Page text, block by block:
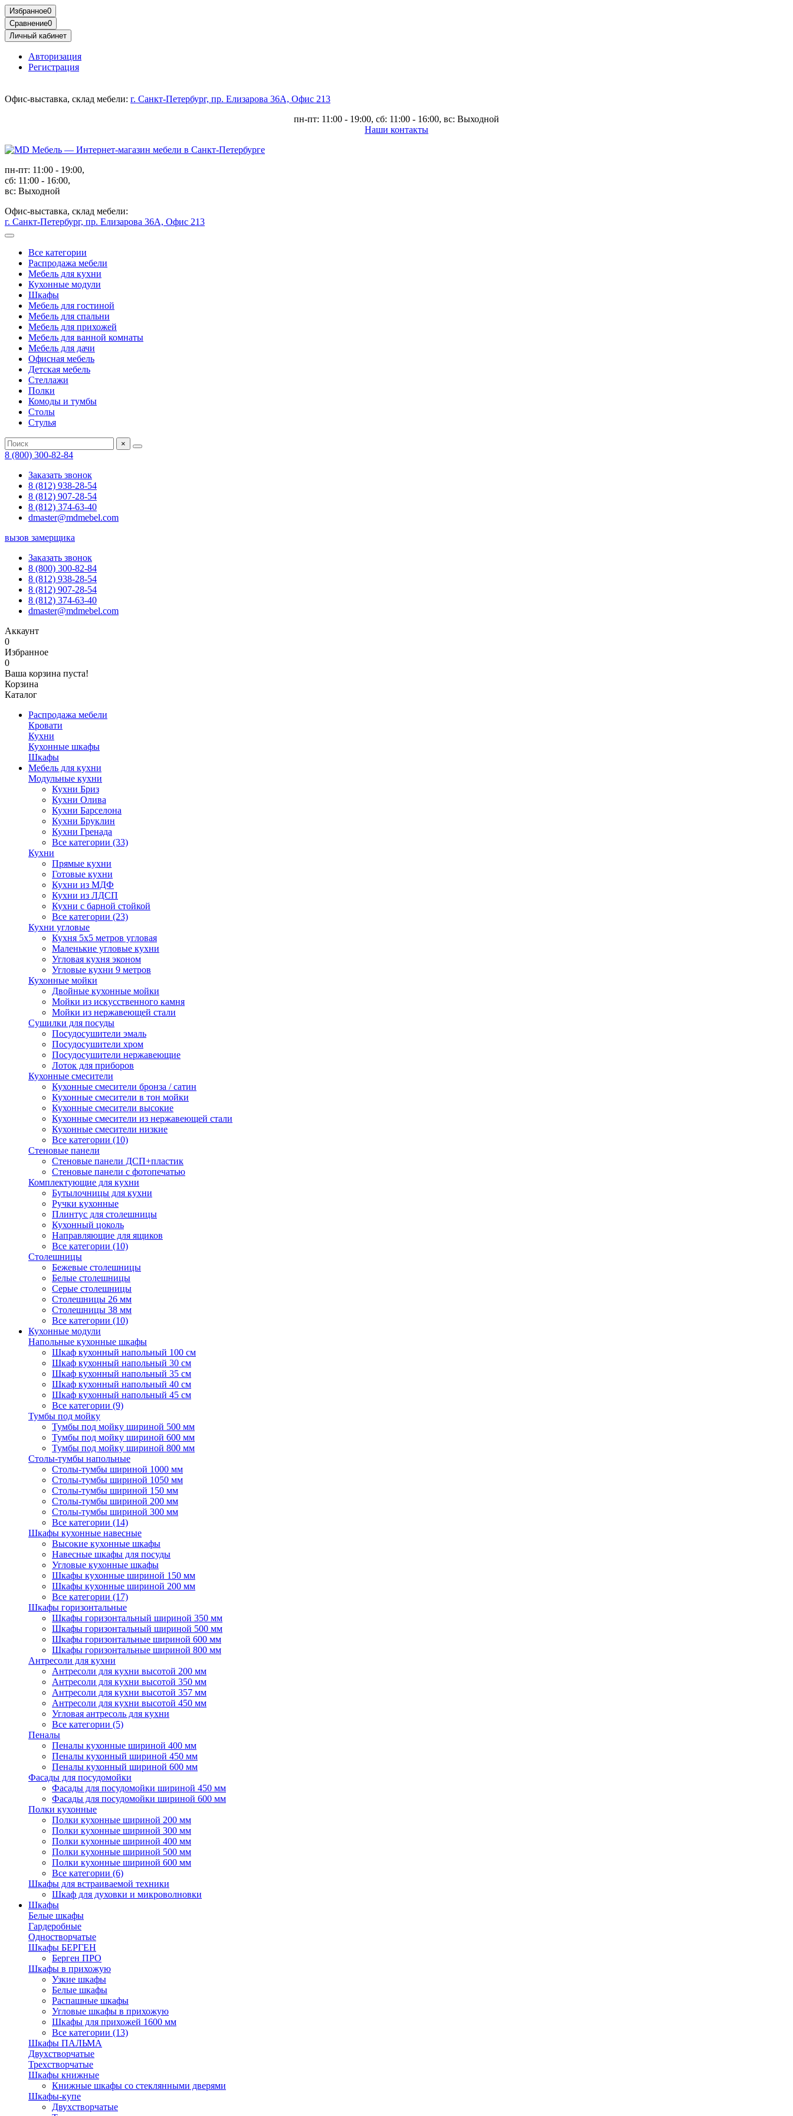
Избранное0
Сравнение0
Личный кабинет
Авторизация
Регистрация
Офис-выставка, склад мебели: г. Санкт-Петербург, пр. Елизарова 36А, Офис 213
пн-пт: 11:00 - 19:00, сб: 11:00 - 16:00, вс: Выходной
Наши контакты
пн-пт: 11:00 - 19:00,
сб: 11:00 - 16:00,
вс: Выходной
Офис-выставка, склад мебели:
г. Санкт-Петербург, пр. Елизарова 36А, Офис 213
Все категории
Распродажа мебели
Мебель для кухни
Кухонные модули
Шкафы
Мебель для гостиной
Мебель для спальни
Мебель для прихожей
Мебель для ванной комнаты
Мебель для дачи
Офисная мебель
Детская мебель
Стеллажи
Полки
Комоды и тумбы
Столы
Стулья
×
8 (800) 300-82-84
Заказать звонок
8 (812) 938-28-54
8 (812) 907-28-54
8 (812) 374-63-40
dmaster@mdmebel.com
вызов замерщика
Заказать звонок
8 (800) 300-82-84
8 (812) 938-28-54
8 (812) 907-28-54
8 (812) 374-63-40
dmaster@mdmebel.com
Аккаунт
0
Избранное
0
Ваша корзина пуста!
Корзина
Каталог
Распродажа мебели
Кровати
Кухни
Кухонные шкафы
Шкафы
Мебель для кухни
Модульные кухни
Кухни Бриз
Кухни Олива
Кухни Барселона
Кухни Бруклин
Кухни Гренада
Все категории (33)
Кухни
Прямые кухни
Готовые кухни
Кухни из МДФ
Кухни из ЛДСП
Кухни с барной стойкой
Все категории (23)
Кухни угловые
Кухня 5х5 метров угловая
Маленькие угловые кухни
Угловая кухня эконом
Угловые кухни 9 метров
Кухонные мойки
Двойные кухонные мойки
Мойки из искусственного камня
Мойки из нержавеющей стали
Сушилки для посуды
Посудосушители эмаль
Посудосушители хром
Посудосушители нержавеющие
Лоток для приборов
Кухонные смесители
Кухонные смесители бронза / сатин
Кухонные смесители в тон мойки
Кухонные смесители высокие
Кухонные смесители из нержавеющей стали
Кухонные смесители низкие
Все категории (10)
Стеновые панели
Стеновые панели ДСП+пластик
Стеновые панели с фотопечатью
Комплектующие для кухни
Бутылочницы для кухни
Ручки кухонные
Плинтус для столешницы
Кухонный цоколь
Направляющие для ящиков
Все категории (10)
Столешницы
Бежевые столешницы
Белые столешницы
Серые столешницы
Столешницы 26 мм
Столешницы 38 мм
Все категории (10)
Кухонные модули
Напольные кухонные шкафы
Шкаф кухонный напольный 100 см
Шкаф кухонный напольный 30 см
Шкаф кухонный напольный 35 см
Шкаф кухонный напольный 40 см
Шкаф кухонный напольный 45 см
Все категории (9)
Тумбы под мойку
Тумбы под мойку шириной 500 мм
Тумбы под мойку шириной 600 мм
Тумбы под мойку шириной 800 мм
Столы-тумбы напольные
Столы-тумбы шириной 1000 мм
Столы-тумбы шириной 1050 мм
Столы-тумбы шириной 150 мм
Столы-тумбы шириной 200 мм
Столы-тумбы шириной 300 мм
Все категории (14)
Шкафы кухонные навесные
Высокие кухонные шкафы
Навесные шкафы для посуды
Угловые кухонные шкафы
Шкафы кухонные шириной 150 мм
Шкафы кухонные шириной 200 мм
Все категории (17)
Шкафы горизонтальные
Шкафы горизонтальный шириной 350 мм
Шкафы горизонтальный шириной 500 мм
Шкафы горизонтальные шириной 600 мм
Шкафы горизонтальные шириной 800 мм
Антресоли для кухни
Антресоли для кухни высотой 200 мм
Антресоли для кухни высотой 350 мм
Антресоли для кухни высотой 357 мм
Антресоли для кухни высотой 450 мм
Угловая антресоль для кухни
Все категории (5)
Пеналы
Пеналы кухонные шириной 400 мм
Пеналы кухонный шириной 450 мм
Пеналы кухонный шириной 600 мм
Фасады для посудомойки
Фасады для посудомойки шириной 450 мм
Фасады для посудомойки шириной 600 мм
Полки кухонные
Полки кухонные шириной 200 мм
Полки кухонные шириной 300 мм
Полки кухонные шириной 400 мм
Полки кухонные шириной 500 мм
Полки кухонные шириной 600 мм
Все категории (6)
Шкафы для встраиваемой техники
Шкаф для духовки и микроволновки
Шкафы
Белые шкафы
Гардеробные
Одностворчатые
Шкафы БЕРГЕН
Берген ПРО
Шкафы в прихожую
Узкие шкафы
Белые шкафы
Распашные шкафы
Угловые шкафы в прихожую
Шкафы для прихожей 1600 мм
Все категории (13)
Шкафы ПАЛЬМА
Двухстворчатые
Трехстворчатые
Шкафы книжные
Книжные шкафы со стеклянными дверями
Шкафы-купе
Двухстворчатые

★ ★ ★ ★ ★ ★ ★

== Description of the task ==
Copy each line above where the string "Елизарова" occurs.

== Answer box ==
Офис-выставка, склад мебели: г. Санкт-Петербург, пр. Елизарова 36А, Офис 213
г. Санкт-Петербург, пр. Елизарова 36А, Офис 213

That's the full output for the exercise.